# Comparing hyr classification with flat classification

In [None]:
import numpy as np
import pandas as pd
import matplotlib.pyplot as plt
import random
from sklearn import datasets, neighbors, metrics, tree, svm, preprocessing, model_selection, ensemble
from sklearn.model_selection import StratifiedKFold
from pprint import pprint


## Loading the data
This data has been preprocessed in pickle.ipynb and stored in .pkl files.
This makes for much faster loading

In [None]:
%%time
df = pd.read_pickle("../data/Lauren/df.pkl")
labels = pd.read_pickle("../data/Lauren/labels.pkl")

CPU times: user 0 ns, sys: 2.47 s, total: 2.47 s
Wall time: 2.49 s


## Metrics

In [7]:
def calc_metrics(y_test, y_pred, f1_file_name=None):
    unique_labels_df = pd.DataFrame(pd.Series(y_test).unique())
    f1 = pd.DataFrame(metrics.f1_score(y_test, y_pred, average=None, labels = unique_labels_df[0]))
    acc = metrics.accuracy_score(y_test, y_pred)

    print(f"accuracy: {acc}")
    print(f"F1 micro-average: {metrics.f1_score(y_test_set['cluster'], y_pred, average='micro')}")
    print(f"F1 macro-average: {metrics.f1_score(y_test_set['cluster'], y_pred, average='macro')}")
    print(f"F1 weighted-average: {metrics.f1_score(y_test_set['cluster'], y_pred, average='weighted')}")
    print()
    
    # seperate f1 score for each label
    f1_labeled = pd.concat([unique_labels_df[0], f1[0]], axis=1, keys=['class', 'f1_per_class'])
    print(f1_labeled)
    
    # save seperate f1 scores
    if f1_file_name is not None:
        f1_labeled.to_csv(f1_file_name, index=False)
    

## Flat classification

In [8]:
# train a linear multi label classifier
# df: X
# labels: multiple columns, one of which will be y
# class_column_name: the name of the column in labels that will be y
def train_linear_nn(df, labels, class_column_name): # todo: give linear classifier as argument
    # only keep the needed column
    drop_columns = filter(lambda col: col != class_column_name , labels.columns)
    labels = labels.drop(columns = drop_columns).values.ravel()
     
    X_train, y_train = df, labels
        
    # 1vRest training
    print(f"Start training {class_column_name} entries with multiclass output: {pd.Series(y_train).unique()}")
    lin_clf = svm.LinearSVC()
    lin_clf.fit(X_train, y_train)
    
    return lin_clf
    

In [20]:
%%time
## train on half the dataset, test on the other and calculate the metrics

# use this to split dataset in 2 parts, test and train
skf = StratifiedKFold(n_splits=2, random_state=1337, shuffle=True)

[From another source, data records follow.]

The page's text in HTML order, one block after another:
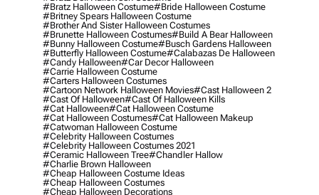
#bratz Halloween Costume#bride Halloween Costume
#britney Spears Halloween Costume
#brother And Sister Halloween Costumes
#brunette Halloween Costumes#build A Bear Halloween
#bunny Halloween Costume#busch Gardens Halloween
#butterfly Halloween Costume#calabazas De Halloween
#candy Halloween#car Decor Halloween
#carrie Halloween Costume
#carters Halloween Costumes
#cartoon Network Halloween Movies#cast Halloween 2
#cast Of Halloween#cast Of Halloween Kills
#cat Halloween#cat Halloween Costume
#cat Halloween Costumes#cat Halloween Makeup
#catwoman Halloween Costume
#celebrity Halloween Costumes
#celebrity Halloween Costumes 2021
#ceramic Halloween Tree#chandler Hallow
#charlie Brown Halloween
#cheap Halloween Costume Ideas
#cheap Halloween Costumes
#cheap Halloween Decorations
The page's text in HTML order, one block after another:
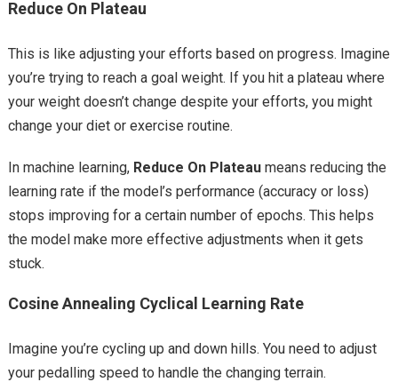
Reduce On Plateau
This is like adjusting your efforts based on progress. Imagine
you’re trying to reach a goal weight. If you hit a plateau where
your weight doesn’t change despite your efforts, you might
change your diet or exercise routine.
In machine learning, Reduce On Plateaumeans reducing the
learning rate if the model’s performance (accuracy or loss)
stops improving for a certain number of epochs. This helps
the model make more effective adjustments when it gets
stuck.
Cosine Annealing Cyclical Learning Rate
Imagine you’re cycling up and down hills. You need to adjust
your pedalling speed to handle the changing terrain.
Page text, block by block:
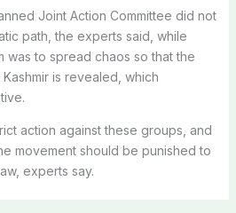
Joint Action Committee did not
path, the experts said, while
was to spread chaos so that the
is revealed, which
action against these groups, and
movement should be punished to
experts say.
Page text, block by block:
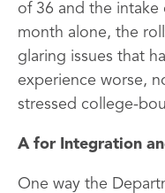
of 36 and the intake
month alone, the
glaring issues that
experience worse,
stressed college-
A for Integration
One way the
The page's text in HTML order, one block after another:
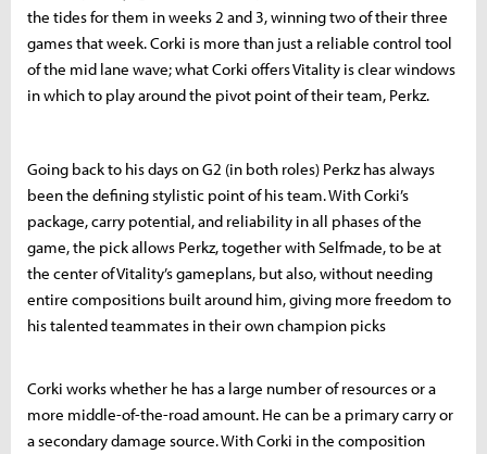
the tides for them in weeks 2 and 3, winning two of their three
games that week. Corki is more than just a reliable control tool
of the mid lane wave; what Corki offers Vitality is clear windows
in which to play around the pivot point of their team, Perkz.
Going back to his days on G2 (in both roles) Perkz has always
been the defining stylistic point of his team. With Corki’s
package, carry potential, and reliability in all phases of the
game, the pick allows Perkz, together with Selfmade, to be at
the center of Vitality’s gameplans, but also, without needing
entire compositions built around him, giving more freedom to
his talented teammates in their own champion picks
Corki works whether he has a large number of resources or a
more middle-of-the-road amount. He can be a primary carry or
a secondary damage source. With Corki in the composition
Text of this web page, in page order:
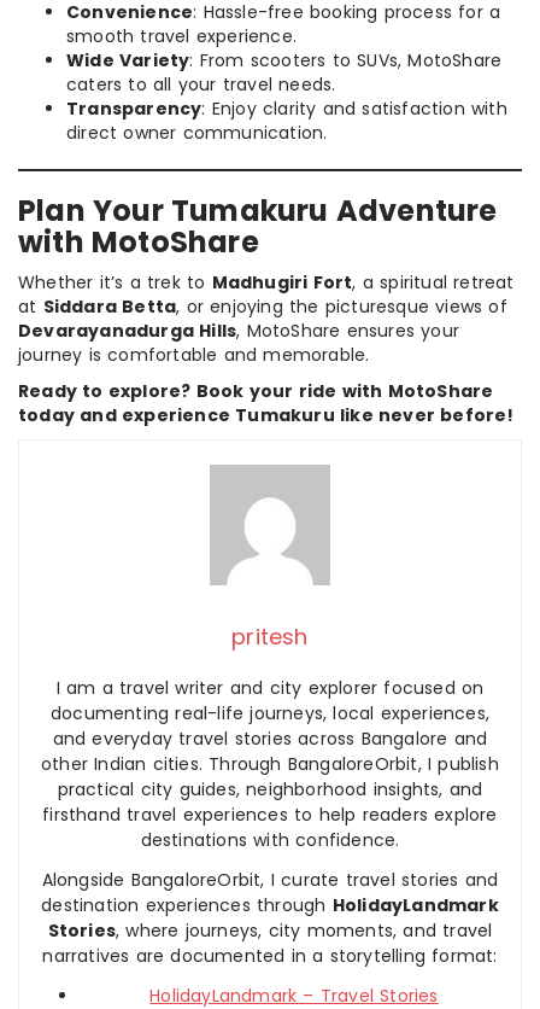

for train_index, test_index in skf.split(df, labels["cluster"]):

    # get train and test set
    X_train, X_test = df.take(train_index), df.take(test_index)
    y_train, y_test = labels.take(train_index), labels.take(test_index)

    # train the flat classifier
    print("Start training")
    flat_clf = train_linear_nn(X_train, y_train, "cluster")

    # predicting
    print("Start predicting")
    y_pred_flat_clf = flat_clf.predict(X_test)

    # metrics
    calc_metrics(y_test["cluster"], y_pred_flat_clf, "../results/flat_clf_f1.csv")
    
    break 

Start training
Start training cluster entries with multiclass output: ['Vip Arhgap36 Hmcn1' 'Vip Crispld2 Htr2c' 'Lamp5 Plch2 Dock5'
 'Sncg Vip Itih5' 'Vip Crispld2 Kcne4' 'Vip Lect1 Oxtr' 'Lamp5 Lsp1'
 'Vip Chat Htr1f' 'Vip Pygm C1ql1' 'Lamp5 Krt73' 'Pvalb Tpbg'
 'Lamp5 Fam19a1 Tmem182' 'Lamp5 Fam19a1 Pax6' 'Vip Igfbp6 Car10'
 'Lamp5 Ntn1 Npy2r' 'Vip Igfbp6 Pltp' 'Pvalb Reln Tac1' 'Sst Chrna2 Ptgdr'
 'Sst Hpse Cbln4' 'Sst Hpse Sema3c' 'Vip Igfbp4 Mab21l1' 'Pvalb Vipr2'
 'Sst Rxfp1 Prdm8' 'Sst Nr2f2 Necab1' 'Pvalb Calb1 Sst' 'Sst Chrna2 Glra3'
 'Sncg Gpr50' 'Pvalb Gabrg1' 'L6 CT VISp Nxph2 Wls' 'L6 CT VISp Ctxn3 Sla'
 'L6 CT VISp Krt80 Sla' 'L6 CT VISp Gpr139' 'L6 CT VISp Ctxn3 Brinp3'
 'L6b VISp Col8a1 Rxfp1' 'L6 IT VISp Penk Col27a1' 'L6 IT VISp Penk Fst'
 'L6 IT VISp Col23a1 Adamts2' 'Sst Crhr2 Efemp1' 'L2/3 IT VISp Adamts2'
 'L2/3 IT VISp Rrad' 'Sst Tac1 Tacr3' 'L2/3 IT VISp Agmat'
 'Sst Calb2 Pdlim5' 'Sst Rxfp1 Eya1' 'Lamp5 Lhx6' 'Sst Chodl'
 'Sst Tac1 Htr1d' 'Vip Ptprt Pkp2' 'Snc



Start predicting


NameError: name 'calc_metrix' is not defined

In [None]:
# make tree structure
class Node:
    def __init__(self, parent, class_name):
        self.parent = parent
        self.class_name = class_name
        
        self.clf = None
        self.children = dict() # dict die resultaat van clf linkt aan een nieuwe node (met clf)
        
    def __str__(self):
        if self.parent is None:
            return "Root"
        return f"(class_name: {self.class_name}, parent: {self.parent})"
    
    def __repr__(self):
        return self.__str__()

In [None]:
def filter_data_on_class_name(df, labels, class_name, class_column_name):
    keep_indices = labels[class_column_name] == class_name
    return (df[keep_indices], labels[keep_indices])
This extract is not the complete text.